» ASSIGNMENT: In the material below, find the line containing "thực tế, tổng" and the line containing "khoảng trống thao", then reproduce exactly both of them and every line between, and nothing else.

» AVAILABLE DATA:
Start of Block

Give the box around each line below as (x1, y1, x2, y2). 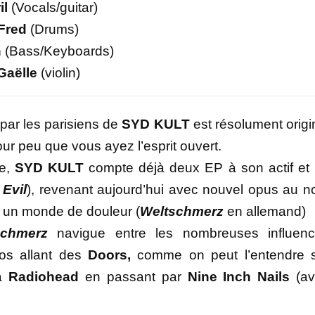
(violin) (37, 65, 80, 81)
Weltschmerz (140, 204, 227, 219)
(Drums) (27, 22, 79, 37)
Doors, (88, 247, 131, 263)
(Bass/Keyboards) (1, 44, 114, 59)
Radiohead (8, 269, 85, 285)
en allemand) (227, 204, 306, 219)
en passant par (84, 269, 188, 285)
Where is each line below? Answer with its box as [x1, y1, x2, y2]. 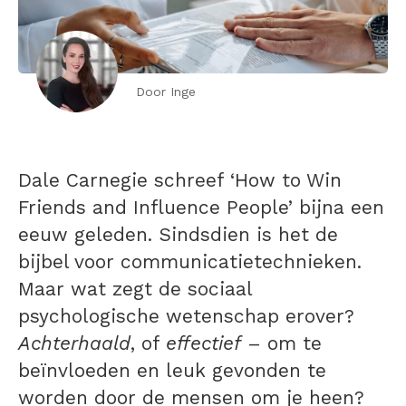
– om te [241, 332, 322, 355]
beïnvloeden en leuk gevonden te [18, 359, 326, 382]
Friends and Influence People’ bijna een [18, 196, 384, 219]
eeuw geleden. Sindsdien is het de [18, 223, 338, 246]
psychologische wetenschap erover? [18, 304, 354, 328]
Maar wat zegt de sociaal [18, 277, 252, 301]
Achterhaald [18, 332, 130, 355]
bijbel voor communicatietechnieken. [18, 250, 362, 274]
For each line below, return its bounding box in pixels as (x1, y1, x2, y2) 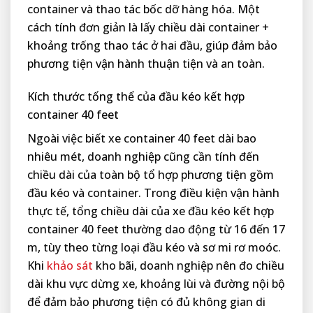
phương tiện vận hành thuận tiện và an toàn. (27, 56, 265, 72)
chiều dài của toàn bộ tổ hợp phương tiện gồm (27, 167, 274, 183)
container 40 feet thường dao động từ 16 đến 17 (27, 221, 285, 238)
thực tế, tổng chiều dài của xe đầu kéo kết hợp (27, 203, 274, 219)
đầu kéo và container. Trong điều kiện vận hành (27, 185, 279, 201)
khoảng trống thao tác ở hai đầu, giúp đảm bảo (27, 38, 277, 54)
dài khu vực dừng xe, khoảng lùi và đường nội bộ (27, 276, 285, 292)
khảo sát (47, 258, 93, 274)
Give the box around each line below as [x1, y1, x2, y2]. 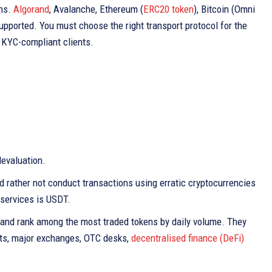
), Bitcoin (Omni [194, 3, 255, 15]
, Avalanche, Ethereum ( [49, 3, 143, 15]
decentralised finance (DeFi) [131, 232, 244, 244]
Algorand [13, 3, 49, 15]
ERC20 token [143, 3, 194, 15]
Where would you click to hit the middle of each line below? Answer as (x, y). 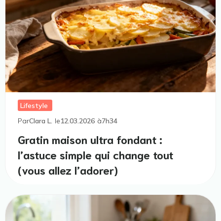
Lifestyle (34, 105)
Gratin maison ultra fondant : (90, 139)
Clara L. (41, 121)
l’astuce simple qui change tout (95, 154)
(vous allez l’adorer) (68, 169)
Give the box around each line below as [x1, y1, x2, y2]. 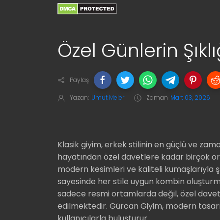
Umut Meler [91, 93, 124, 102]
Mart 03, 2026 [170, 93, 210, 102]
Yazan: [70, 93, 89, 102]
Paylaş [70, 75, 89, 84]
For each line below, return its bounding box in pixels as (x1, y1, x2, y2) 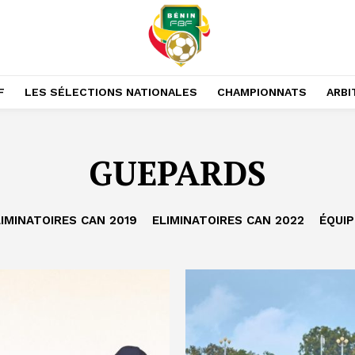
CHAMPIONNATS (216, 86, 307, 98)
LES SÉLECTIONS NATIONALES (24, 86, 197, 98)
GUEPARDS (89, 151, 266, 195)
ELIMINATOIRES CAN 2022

End of Block

» ANSWER TO THE EXERCISE:
thực tế, tổng chiều dài của xe đầu kéo kết hợp (27, 203, 274, 219)
đầu kéo và container. Trong điều kiện vận hành (27, 185, 279, 201)
khoảng trống thao tác ở hai đầu, giúp đảm bảo (27, 38, 277, 54)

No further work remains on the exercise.